【第34回】慢性期医療リレーインタビュー 小林武彦氏

インタビュー 役員メッセージ

小林武彦氏(愛生館コバヤシヘルスケアシステム理事長)

 「人々の人生をより豊かにします」という使命の下、愛知県碧南市で小林記念病院や小規模多機能ホーム、老人保健施設「ひまわり」、訪問看護ステーション、特養「ひまわり」、などを運営する「愛生館コバヤシヘルスケアシステム」には、全従業員が会議などで必ず携帯する冊子があります。それは「愛生館フィロソフィ」という経営指針。かつて倒産の危機に直面した際、小林武彦理事長が京セラ名誉会長の稲盛和夫氏に学び、自ら作成しました。小林理事長は、「全従業員のベクトルを合わせて進む。自分の概念を変更する努力をしないと経営は難しい」と語ります。
 

■ 医師を目指した動機
 

 このブログインタビューをいつも興味深く読んでいます。みなさん、それぞれの個性が非常によく出ていますね。同じ質問でも答えがまるで違う。私も多くの先生方と同じように医師の二代目でして、やはり父の影響を色濃く受けて育っているんだなというのは感じます。

 父は最近、97歳で亡くなりました。大正4年生まれで、旧制中学時代に結核におかされました。父の実の妹も結核で亡くなっていますから、非常に悩んだようです。そんなこともあって、キリスト教に帰依していたんですね。父の人生では、キリスト教が非常に大きなウエイトを占めています。父の人生を左右したものはキリスト教と戦争でしょうか。キリスト教信者で医者ということで、かの有名な聖路加国際病院の日野原重明先生とも非常に親しいお付き合いがあったようです。

 父は軍医として各地を回りました。終戦を迎えた場所が愛知県の海軍明治航空基地。戦争中に突貫工事でつくり、戦争が終わると同時に消えてしまった飛行場です。愛知県に明治用水というのがありまして、これは「日本のデンマーク」として我々の教科書に載っていたような有名な用水です。都築弥厚の計画でつくられ、安城という場所にありました。ゼロ戦の戦闘員を教育して鹿児島のほうに飛び立たせる基地だったようです。父はそこで軍医として終戦を迎えました。父は海軍に所属し、軍医の中でも大尉でしたので、地位は上のほうだったのでしょう。

 父の実家は茨城県の古河ですが、母は茨城に帰りたくなかったようでした。古河には叔父の病院などもありましたが、古河に比べると愛知県のほうが気候温暖ですし、海の幸をはじめ食べ物もおいしい。父は好人物で、周囲から大変親切にされたようですので、終戦を迎えた愛知で、周囲に親戚関係もない所で無一文から病院を始めました。これが父の人生です。

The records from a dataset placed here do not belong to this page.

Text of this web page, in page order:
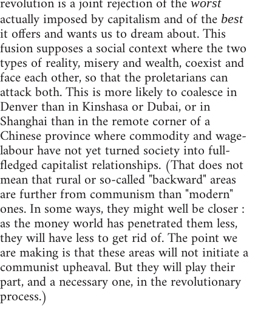
actually imposed by capitalism and of the best
it offers and wants us to dream about. This
fusion supposes a social context where the two
types of reality, misery and wealth, coexist and
face each other, so that the proletarians can
attack both. This is more likely to coalesce in
Denver than in Kinshasa or Dubai, or in
Shanghai than in the remote corner of a
Chinese province where commodity and wage-
labour have not yet turned society into full-
fledged capitalist relationships. (That does not
mean that rural or so-called "backward" areas
are further from communism than "modern"
ones. In some ways, they might well be closer :
as the money world has penetrated them less,
they will have less to get rid of. The point we
are making is that these areas will not initiate a
communist upheaval. But they will play their
part, and a necessary one, in the revolutionary
process.)
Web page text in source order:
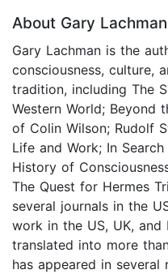
About Gary Lachman
Gary Lachman is the
consciousness, culture,
tradition, including The
Western World; Beyond
of Colin Wilson; Rudolf
Life and Work; In
History of
The Quest for Hermes
several journals in the
work in the US, UK, and
translated into more
has appeared in several
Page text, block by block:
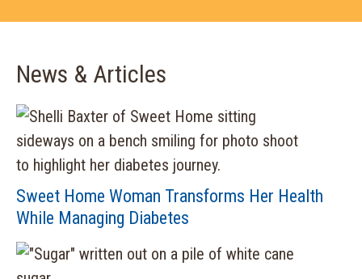
News & Articles
Sweet Home Woman Transforms Her Health
While Managing Diabetes
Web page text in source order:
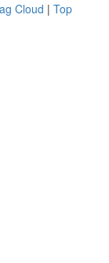
Cloud | Top

 父はとても熱心に働き、その時々に主流となっている医療を手がけてきました。ある時は結核、ある時は胃カメラ。名古屋大学からレベルの高い医者に来てもらって肺の手術などもやりました。当時は終戦間もない時期でしたから、大学病院の医者はあまりおいしい物を食べていませんでした。母は、そういう大学病院の医者たちを海の幸がいっぱいの手料理で歓待しました。

 私はまだ小学生ぐらいだったと思いますが、大学病院の先生方と一緒にお風呂に入りました。そこで先生方から「君は大きくなったら名古屋大学の外科に来い」と繰り返し言われるわけです。私が医師になった動機として、そのようなバックグラウンドが大きく影響していますね。

 当時の父の病院は小規模でしたが、私は周囲から「病院の子ども」という目で見られていたようです。当然のように地域のいわゆる進学校に進み、普通に勉強しました。もちろん、反抗期もありました。「医者なんかならない」と反発した時期もありましたが、結局は医学の道を選びました。

 当時は医学部3,000人の時代。その後、各県に1校の医科大学ができて、8,000人、9,000人と急に増えましたが、私の時代は医学部を受験するだけでも大変でした。それでも、やはり父のような医者になろうと思いながら、川の流れのように自然に医者になっていきました。
 

■ 慢性期医療に携わって思うこと
 

 研修医時代を過ごしたのは大月市民病院。私にとって、医師人生の出発点です。当時の大月市民病院は閑散としていました。院長は山岳部出身でアユ釣りが大好き、下駄で富士山を登頂したという経歴の持ち主です。新米の私は若手で勉学に燃えていたのですが、「一緒に釣りをやろう」と誘うわけです。診療時間中ですよ。若い医者たちもサボっている。今では信じられないような話です。私はそういう環境で研修医時代を過ごしました。
 
 「研修医」と言いましたが、当時はまだ現在のような研修医制度がない時代でしたので、医師免許を持っていればもう一人前の医者として扱われました。しかし、当然のことながら実力はありません。同院の構成は、内科医が2名、整形外科医1名、産婦人科医1名、外科医2名と、常勤の医師はたったこれだけ。医師は全員、私よりはるかに年上です。大学から週1回、内科の助教授や整形外科の助教授、外科の助教授らが来ていました。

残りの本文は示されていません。